Marine Bioacoustics: The Surprising Ways Fish Communicate

For decades, human beings have gazed out at the ocean and imagined a realm of profound, meditative silence. In 1953, the legendary oceanographer Jacques Cousteau even famously titled his documentary The Silent World. But if you were to submerge a specialized underwater microphone—a hydrophone—into a thriving coral reef or a dense kelp forest, you would quickly realize that Cousteau was wrong. The ocean is not silent. It is a bustling, raucous, and symphonic environment, and some of the most prolific contributors to this underwater cacophony are fish.

Welcome to the captivating field of marine bioacoustics, a scientific discipline that studies how marine life produces and perceives sound. While the haunting, melodic songs of humpback whales and the rapid-fire clicks of dolphins have long dominated the public's imagination, fish have been quietly—or rather, quite loudly—communicating beneath the waves for millions of years. From grinding teeth to vibrating bladders, the methods fish use to "talk" are as bizarre as they are fascinating.

The Physics of an Underwater Symphony

To understand why fish rely so heavily on sound, we must first look at the physics of their environment. In the ocean, visibility is often strictly limited. Light rapidly attenuates in water, meaning that below a certain depth, or in murky coastal waters and rivers, vision becomes practically useless. Chemical signals (pheromones) are helpful but rely on ocean currents to carry them from one fish to another.

Sound, however, is the ocean's ultimate medium. Because water is much denser than air, acoustic waves travel approximately 4.5 times faster underwater than they do above the surface, and they can carry over vast distances with very little loss of energy. In an environment where you cannot always see your predator, your prey, or your potential mate, hearing them is a matter of survival.

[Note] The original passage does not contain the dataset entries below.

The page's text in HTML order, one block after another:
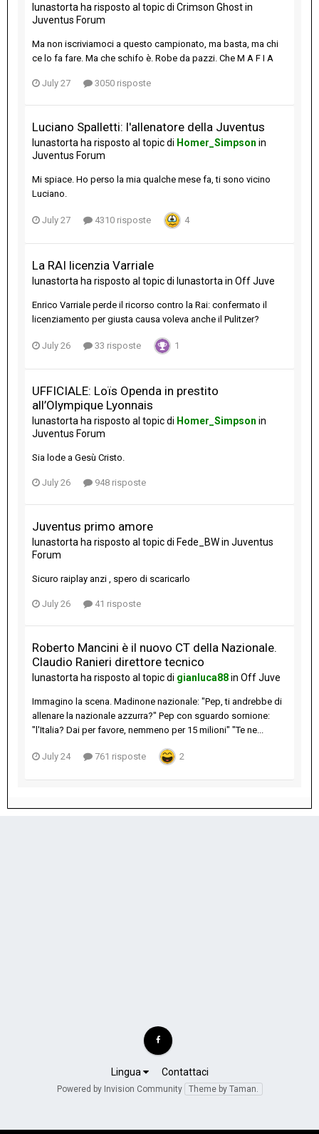
lunastorta ha risposto al topic di Crimson Ghostin
Juventus Forum
Ma non iscriviamoci a questo campionato, ma basta, ma chi
ce lo fa fare. Ma che schifo è. Robe da pazzi. Che M A F I A
July 27 3050 risposte
Luciano Spalletti: l'allenatore della Juventus
lunastorta ha risposto al topic di Homer_Simpson in
Juventus Forum
Mi spiace. Ho perso la mia qualche mese fa, ti sono vicino
Luciano.
July 27 4310 risposte 4
La RAI licenzia Varriale
lunastorta ha risposto al topic di lunastorta in Off Juve
Enrico Varriale perde il ricorso contro la Rai: confermato il
licenziamento per giusta causa voleva anche il Pulitzer?
July 26 33 risposte 1
UFFICIALE: Loïs Openda in prestito
all’Olympique Lyonnais
lunastorta ha risposto al topic di Homer_Simpson in
Juventus Forum
Sia lode a Gesù Cristo.
July 26 948 risposte
Juventus primo amore
lunastorta ha risposto al topic di Fede_BWin Juventus
Forum
Sicuro raiplay anzi , spero di scaricarlo
July 26 41 risposte
Roberto Mancini è il nuovo CT della Nazionale.
Claudio Ranieri direttore tecnico
lunastorta ha risposto al topic di gianluca88in Off Juve
Immagino la scena. Madinone nazionale: "Pep, ti andrebbe di
allenare la nazionale azzurra?" Pep con sguardo sornione:
"l'Italia? Dai per favore, nemmeno per 15 milioni" "Te ne...
July 24 761 risposte 2
Lingua Contattaci
Powered by Invision Community Theme by Taman.
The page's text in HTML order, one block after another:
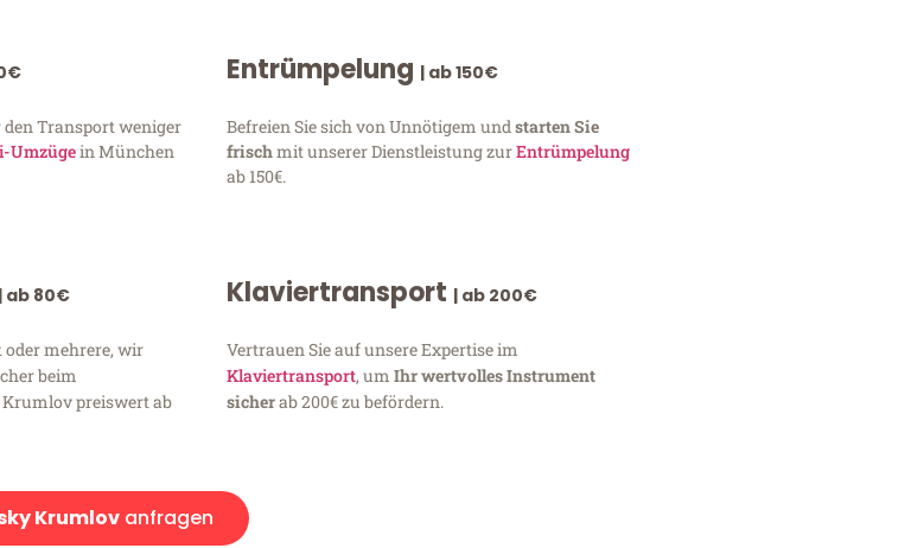
den Transport weniger
Umzügein München
Entrümpelung | ab 150€
Befreien Sie sich von Unnötigem undstarten Sie
frischmit unserer Dienstleistung zurEntrümpelung
ab 150€.
| ab 80€
oder mehrere, wir
beim
Krumlov preiswert ab
Klaviertransport | ab 200€
Vertrauen Sie auf unsere Expertise im
Klaviertransport, um Ihr wertvolles Instrument
sicherab 200€ zu befördern.
Krumlovanfragen

An Ancient Heritage: 155 Million Years of Conversation

The ability of fish to vocalize is not a rare evolutionary quirk; it is a fundamental pillar of aquatic life. A groundbreaking 2022 study analyzing the evolutionary history of the ray-finned fishes (Actinopterygii)—a massive clade comprising over 34,000 species, or 99% of all known fish—revealed that acoustic communication is staggeringly common.

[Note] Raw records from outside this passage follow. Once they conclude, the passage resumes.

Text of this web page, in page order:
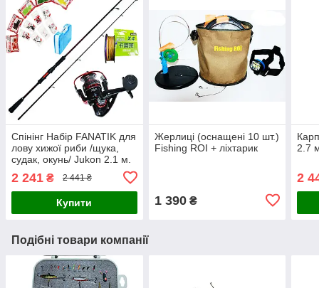
Спінінг Набір FANATIK для
лову хижої риби /щука,
судак, окунь/ Jukon 2.1 м.
2 241 ₴ 2 441 ₴
Купити
Жерлиці (оснащені 10 шт.)
Fishing ROI + ліхтарик
1 390₴
2.7
2
Подібні товари компанії
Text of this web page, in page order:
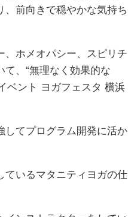
、前向きで穏やかな気持ち
、ホメオパシー、スピリチ
、“無理なく効果的な
ベント ヨガフェスタ 横浜
してプログラム開発に活か
ているマタニティヨガの仕
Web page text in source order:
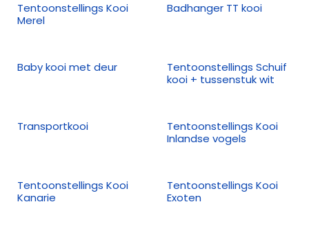
Tentoonstellings Kooi
Merel
Badhanger TT kooi
Baby kooi met deur
Tentoonstellings Schuif
kooi + tussenstuk wit
Transportkooi
Tentoonstellings Kooi
Inlandse vogels
Tentoonstellings Kooi
Kanarie
Tentoonstellings Kooi
Exoten
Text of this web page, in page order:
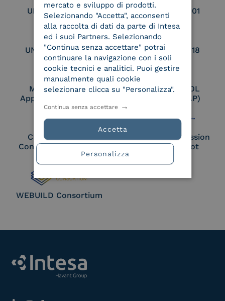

Researchers discovered that sound production likely evolved at least 155 million years ago, long before mammals even walked the earth. Even more astonishing is the fact that the ability to make sound evolved independently at least 33 separate times across the fish family tree. To put this in perspective, acoustic communication in terrestrial tetrapods (four-limbed animals, including humans) is thought to have evolved only a handful of times. Today, scientists estimate that nearly two-thirds of all ray-finned fish species are capable of producing sound, transforming our understanding of marine ecosystems from a silent void into an ancient, buzzing metropolis.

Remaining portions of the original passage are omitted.